Sometime in the second half of 2012 I saw the trailer for Baz Luhrmann’s The Great Gatsby for the first time, and I felt giddy with excitement. Not only is the book my favourite book of all time, but the trailer was amazing (and that’s not something I’ve ever said about a trailer before!). In fact the trailer was so good, I actively sought it out on YouTube and watched it time and time again. Here it is for your viewing pleasure: The Great Gatsby – Trailer #1
I decided I was probably going to LOVE this movie.
I eagerly awaited Christmas 2012, even wondering how I could wangle a ticket to the premiere. But then a friend mentioned that the release was being pushed back a few months because the studio bosses (or whoever) had come to realise that it wasn’t going to be a contender for any big awards – corroborated by The Huffington Post – and my heart sank. How could this happen to my favourite book? The trailer was so good!
In the end the film was released in the UK on 16 May. I purposefully avoided all reviews before Alex and I saw it the following day (at a special Gatsby-themed screening at Clapham Picturehouse). In true prohibition style, Alex had a mint julep and I had a glass of champagne, and I found that my excitement and optimism were back!
Gatsby and Daisy
Given how many times I’ve read and studied the book, it was always going to be hard for the movie to live up to my idealised vision of it. But the party scenes were just as they should have been – over the top, glamorous and fantastic. And even though the music from JAY-Z, Lana Del Rey and Florence + The Machine (to name but a few) was anachronistic, I thought most of it worked really well. Plus we’ve already had an adaptation that stayed very close to the original text (Jack Clayton’s 1974 film starring Robert Redford and Mia Farrow), so this was Baz’s chance to put his own stamp on it.
Some elements of the film were pretty incredible, especially the cinematography, 1920s costumes and some of the acting – Leonardo DiCaprio and Carey Mulligan in particular. I didn’t even hate Tobey Maguire’s Nick as much as most people!

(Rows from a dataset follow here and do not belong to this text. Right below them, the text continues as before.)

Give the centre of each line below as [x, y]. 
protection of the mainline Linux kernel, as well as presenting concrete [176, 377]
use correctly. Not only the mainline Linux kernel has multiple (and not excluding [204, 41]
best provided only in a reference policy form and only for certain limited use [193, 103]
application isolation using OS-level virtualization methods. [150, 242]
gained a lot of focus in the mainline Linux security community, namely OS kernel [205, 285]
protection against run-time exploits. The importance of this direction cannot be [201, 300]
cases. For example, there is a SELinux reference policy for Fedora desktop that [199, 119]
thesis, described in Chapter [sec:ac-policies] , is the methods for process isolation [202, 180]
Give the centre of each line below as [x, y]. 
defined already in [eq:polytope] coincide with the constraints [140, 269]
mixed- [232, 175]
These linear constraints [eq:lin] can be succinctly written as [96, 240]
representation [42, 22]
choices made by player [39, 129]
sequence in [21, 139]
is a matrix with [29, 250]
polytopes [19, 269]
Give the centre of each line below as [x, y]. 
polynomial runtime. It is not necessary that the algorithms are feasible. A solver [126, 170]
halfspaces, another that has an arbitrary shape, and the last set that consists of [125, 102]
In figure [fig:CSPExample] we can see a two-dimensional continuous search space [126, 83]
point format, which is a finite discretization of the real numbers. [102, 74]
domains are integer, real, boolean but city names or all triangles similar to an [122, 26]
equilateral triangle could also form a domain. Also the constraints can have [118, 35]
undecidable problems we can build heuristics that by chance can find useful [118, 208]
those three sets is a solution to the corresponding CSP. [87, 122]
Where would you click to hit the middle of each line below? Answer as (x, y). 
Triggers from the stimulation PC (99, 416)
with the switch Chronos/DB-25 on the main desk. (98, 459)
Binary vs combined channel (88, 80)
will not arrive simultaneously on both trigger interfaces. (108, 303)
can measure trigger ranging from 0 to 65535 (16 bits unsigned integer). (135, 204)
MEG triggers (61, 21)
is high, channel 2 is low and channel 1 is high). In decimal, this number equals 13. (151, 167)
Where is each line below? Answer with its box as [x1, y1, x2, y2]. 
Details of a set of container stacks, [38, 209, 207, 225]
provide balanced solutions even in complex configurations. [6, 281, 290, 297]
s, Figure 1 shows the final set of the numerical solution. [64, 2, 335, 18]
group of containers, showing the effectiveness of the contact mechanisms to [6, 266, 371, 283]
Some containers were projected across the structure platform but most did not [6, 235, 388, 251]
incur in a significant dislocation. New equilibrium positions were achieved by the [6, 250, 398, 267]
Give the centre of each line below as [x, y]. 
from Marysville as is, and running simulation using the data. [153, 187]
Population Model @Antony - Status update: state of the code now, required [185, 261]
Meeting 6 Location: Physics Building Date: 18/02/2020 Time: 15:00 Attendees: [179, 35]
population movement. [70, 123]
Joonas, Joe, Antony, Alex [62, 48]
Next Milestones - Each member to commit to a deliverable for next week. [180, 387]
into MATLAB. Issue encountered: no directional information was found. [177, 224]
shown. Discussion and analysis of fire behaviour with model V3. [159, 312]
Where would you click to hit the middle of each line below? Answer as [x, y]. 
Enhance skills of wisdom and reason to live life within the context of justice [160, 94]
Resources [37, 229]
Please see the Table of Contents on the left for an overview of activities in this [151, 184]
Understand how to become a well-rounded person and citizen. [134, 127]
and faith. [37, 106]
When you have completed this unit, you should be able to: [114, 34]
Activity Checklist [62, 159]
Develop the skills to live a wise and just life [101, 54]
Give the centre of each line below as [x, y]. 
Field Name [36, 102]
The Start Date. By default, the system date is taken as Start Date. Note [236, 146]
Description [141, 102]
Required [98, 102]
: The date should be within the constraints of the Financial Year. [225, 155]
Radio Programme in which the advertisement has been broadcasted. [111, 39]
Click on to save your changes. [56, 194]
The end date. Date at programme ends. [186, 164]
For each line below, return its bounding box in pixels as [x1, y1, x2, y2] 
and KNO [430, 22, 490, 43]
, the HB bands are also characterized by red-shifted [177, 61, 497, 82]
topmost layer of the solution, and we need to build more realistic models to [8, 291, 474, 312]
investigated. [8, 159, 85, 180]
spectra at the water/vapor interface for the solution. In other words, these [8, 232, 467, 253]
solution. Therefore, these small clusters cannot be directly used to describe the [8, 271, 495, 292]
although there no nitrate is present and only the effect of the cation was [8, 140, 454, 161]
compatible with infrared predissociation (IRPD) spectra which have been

The main problem I had with the film was how the book had been ‘dumbed-down’. I remember studying it for A Level English with my brilliant teacher, Mr Sheehan (and again at uni with my brilliant lecturer, Dr Bob Lawson-Peebles), loving the chance to discover and decipher the intricacies and symbolism of the prose. But with the film you don’t get this chance. Instead you get slapped across the face with it. In the scene where Gatsby and Daisy meet for the first time in five years (at Nick’s house for tea), Gatsby is uncharacteristically awkward and nervous. The book tells us:
the clock took this moment to tilt dangerously at the pressure of his head, whereupon he turned and caught it with trembling fingers and set it back in place
But in the film this concept lacks any delicacy; instead Baz makes the clock scene loud and obvious, practically yelling from the rooftops ‘THIS BIT IS ALL ABOUT TIME! DING DING DING!’
So in the end, as much as I wanted to, I didn’t love the film after all. There were even a couple of moments when I worried I was hating it. In a way, my hopes and expectations about the film were similar to Gatsby’s hope about his reunion with Daisy:
…his dream must have seemed so close he could hardly fail to grasp it.
Having said all this, I’ll probably ask for the DVD for Christmas – just to make extra sure I don’t love it!